In West Germany, the Basic Law of 1949 declared that men and women
were equal, but it was not until 1957 that the civil code was amended to
conform with this statement. Even in the early 1950s, women could be
dismissed from the civil service when they married. After World War II,
despite the severe shortage of young men that made marriage impossible
for many women, traditional marriage once again became society's ideal.
Employment and social welfare programs remained predicated on the male
breadwinner model. West Germany turned to millions of migrants or
immigrants--including large numbers of GDR refugees--to satisfy its
booming economy's labor requirements. Women became homemakers and
mothers again and largely withdrew from employment outside the home.
In the east, however, women remained in the workforce. The
Soviet-style system mandated women's participation in the economy, and
the government implemented this key objective by opening up educational
and vocational opportunities to women. As early as 1950, marriage and
family laws also had been rewritten to accommodate working mothers.
Abortion was legalized and funded by the state in the first trimester of
pregnancy. An extensive system of social supports, such as a highly
developed day-care network for children, was also put in place to permit
women to be both mothers and workers. Emancipated "from above"

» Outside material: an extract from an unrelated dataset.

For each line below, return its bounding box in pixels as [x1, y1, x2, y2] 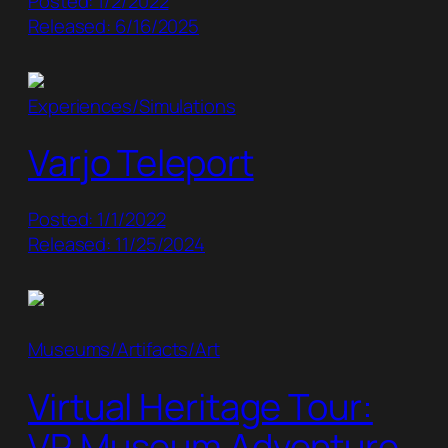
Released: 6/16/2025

for economic and ideological reasons, women in the east entered
institutes of higher learning and the labor force in record numbers
while still maintaining the household. East Germany had to rely on women
because of its declining population; the situation was made more
critical by the fact that most of those fleeing to West Germany were
men.
Because of these developments, about 90 percent of East German women
worked outside the home. They made up about half the membership in the
two most important mass organizations of the former GDR--the Free German
Trade Union Federation (Freier Deutscher Gewerkschaftsbund--FDGB) and
the Free German Youth (Freie Deutsche Jugend--FDJ). In 1988 slightly
more than one-third of the membership of the ruling Socialist Unity
Party of Germany (Sozialistische Einheitspartei Deutschlands--SED)
consisted of women. In contrast, only about 4.4 percent of West German
women were members of a political party.
After several decades of conforming to traditional social patterns,
West German women began to demand changes. Following patterns in Europe
and the United States, emancipation in the Federal Republic originated
"from below," with women themselves. In the 1970s, the women's
movement gathered momentum, having emerged as an outgrowth of student
protests in the late 1960s (see Citizens' Initiative Associations, ch.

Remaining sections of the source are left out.